*Work task*
Look for the line containing "123 kmph (65, 119)" and the line containing "May 2, 2025 (106, 145)" in the entries below. Copy those two and all lines between them exactly, leaving out pictures.

The records section start

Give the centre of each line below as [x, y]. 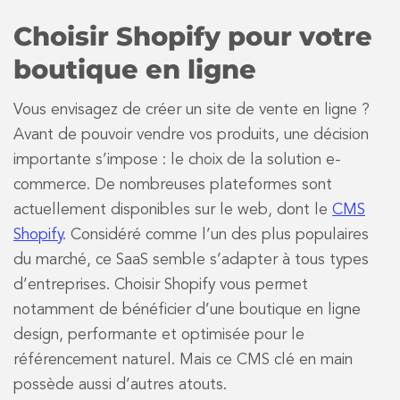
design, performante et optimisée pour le [159, 336]
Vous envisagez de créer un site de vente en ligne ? [192, 111]
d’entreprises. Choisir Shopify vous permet [161, 286]
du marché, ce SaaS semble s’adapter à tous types [191, 261]
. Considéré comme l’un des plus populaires [216, 236]
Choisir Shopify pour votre [193, 36]
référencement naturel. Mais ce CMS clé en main [183, 361]
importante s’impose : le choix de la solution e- [177, 161]
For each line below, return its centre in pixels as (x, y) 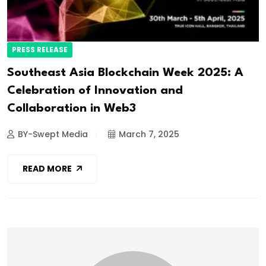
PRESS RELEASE (40, 49)
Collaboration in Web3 (72, 108)
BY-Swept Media (53, 134)
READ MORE (47, 169)
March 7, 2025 (149, 134)
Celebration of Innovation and (95, 91)
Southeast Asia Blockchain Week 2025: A (125, 73)
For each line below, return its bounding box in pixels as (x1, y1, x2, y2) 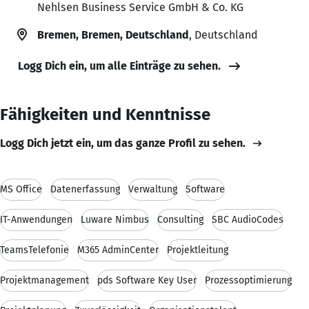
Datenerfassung (50, 183, 120, 195)
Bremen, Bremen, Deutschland (37, 28, 189, 41)
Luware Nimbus (81, 213, 149, 226)
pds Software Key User (97, 274, 197, 286)
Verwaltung (128, 183, 177, 195)
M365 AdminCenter (77, 243, 159, 256)
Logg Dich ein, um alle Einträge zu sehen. (18, 59, 221, 72)
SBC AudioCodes (212, 213, 283, 226)
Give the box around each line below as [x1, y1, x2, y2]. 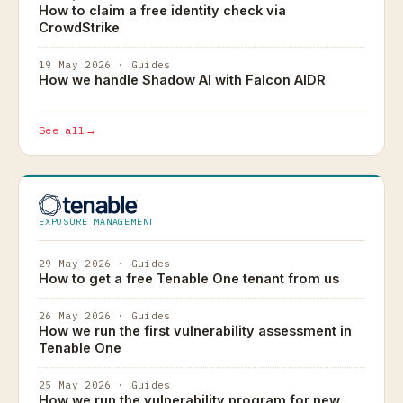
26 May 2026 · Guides [39, 309, 171, 323]
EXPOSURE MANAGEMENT [39, 216, 156, 228]
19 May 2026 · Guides [39, 58, 171, 72]
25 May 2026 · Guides [39, 379, 171, 392]
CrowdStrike [39, 20, 120, 36]
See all [39, 123, 85, 138]
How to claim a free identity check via [39, 3, 286, 19]
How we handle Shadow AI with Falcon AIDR [39, 72, 326, 88]
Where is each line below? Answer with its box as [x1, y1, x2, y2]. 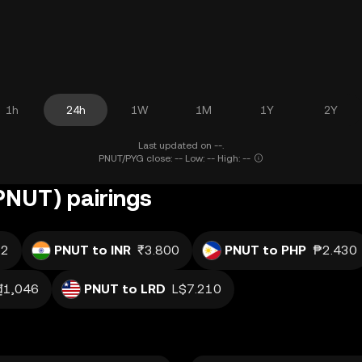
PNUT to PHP [225, 242, 306, 258]
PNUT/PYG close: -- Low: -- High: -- [99, 153, 250, 164]
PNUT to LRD [84, 281, 166, 297]
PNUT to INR [54, 242, 131, 258]
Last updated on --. [138, 140, 224, 151]
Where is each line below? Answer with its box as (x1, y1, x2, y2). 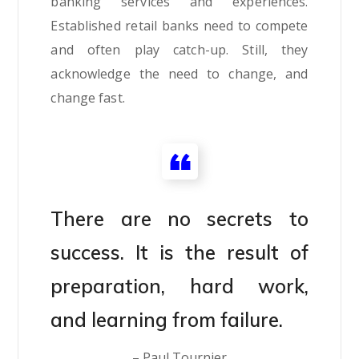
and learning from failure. (50, 307, 284, 332)
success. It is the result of (50, 240, 309, 264)
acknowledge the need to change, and (50, 64, 309, 83)
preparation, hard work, (50, 273, 309, 298)
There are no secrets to (50, 206, 309, 231)
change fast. (50, 88, 125, 107)
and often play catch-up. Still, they (50, 40, 309, 58)
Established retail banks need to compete (50, 16, 309, 34)
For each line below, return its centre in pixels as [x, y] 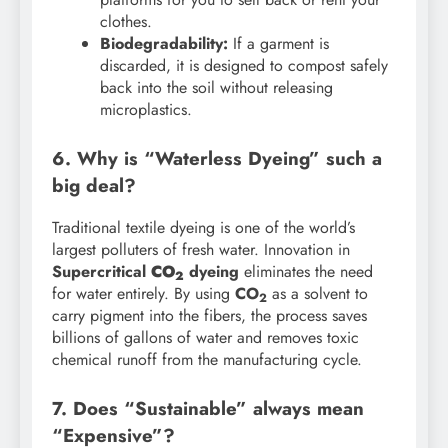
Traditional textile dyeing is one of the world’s [203, 228]
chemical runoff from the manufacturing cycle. [207, 360]
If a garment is [278, 43]
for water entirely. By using [143, 294]
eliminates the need [306, 272]
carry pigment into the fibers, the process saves [209, 316]
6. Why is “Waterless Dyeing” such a [217, 158]
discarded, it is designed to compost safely [244, 65]
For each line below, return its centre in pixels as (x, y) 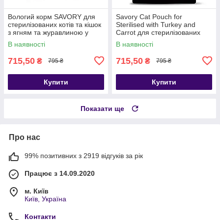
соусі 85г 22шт (31, 40)
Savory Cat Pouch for (149, 16)
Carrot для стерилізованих (158, 32)
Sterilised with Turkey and (156, 24)
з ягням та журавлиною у (48, 32)
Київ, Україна (45, 199)
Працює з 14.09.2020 (60, 173)
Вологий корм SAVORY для (52, 16)
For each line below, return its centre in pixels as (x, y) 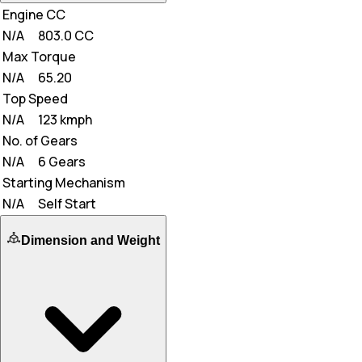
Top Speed (35, 98)
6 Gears (62, 161)
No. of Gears (40, 140)
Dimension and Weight (90, 240)
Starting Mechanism (64, 182)
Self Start (67, 203)
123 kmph (65, 119)
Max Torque (39, 56)
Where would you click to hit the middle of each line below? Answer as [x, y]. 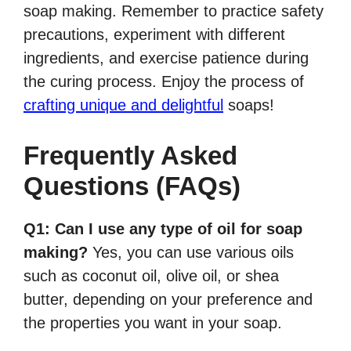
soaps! [249, 105]
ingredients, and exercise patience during [166, 58]
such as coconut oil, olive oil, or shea [151, 276]
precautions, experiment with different [154, 35]
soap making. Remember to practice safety [174, 11]
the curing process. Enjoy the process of [164, 82]
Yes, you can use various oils [191, 253]
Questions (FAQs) [132, 186]
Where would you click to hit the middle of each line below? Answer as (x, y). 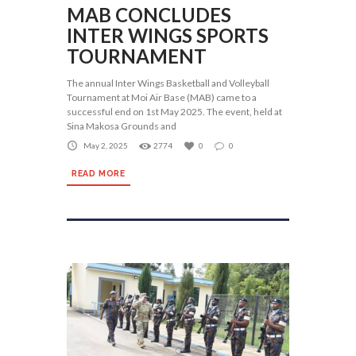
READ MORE (99, 173)
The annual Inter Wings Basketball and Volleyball (168, 83)
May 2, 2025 (106, 145)
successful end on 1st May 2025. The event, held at (174, 112)
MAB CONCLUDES (149, 15)
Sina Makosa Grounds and (122, 126)
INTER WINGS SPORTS (168, 36)
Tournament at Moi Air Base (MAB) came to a (162, 98)

The records section end

*Answer to this task*
123 kmph (65, 119)
Max Torque (39, 56)
Where would you click to hit the middle of each line below? Answer as [x, y]. 
soaps! [249, 105]
ingredients, and exercise patience during [166, 58]
such as coconut oil, olive oil, or shea [151, 276]
precautions, experiment with different [154, 35]
soap making. Remember to practice safety [174, 11]
the curing process. Enjoy the process of [164, 82]
Yes, you can use various oils [191, 253]
Questions (FAQs) [132, 186]
Where would you click to hit the middle of each line below? Answer as (x, y). 
READ MORE (99, 173)
The annual Inter Wings Basketball and Volleyball (168, 83)
May 2, 2025 (106, 145)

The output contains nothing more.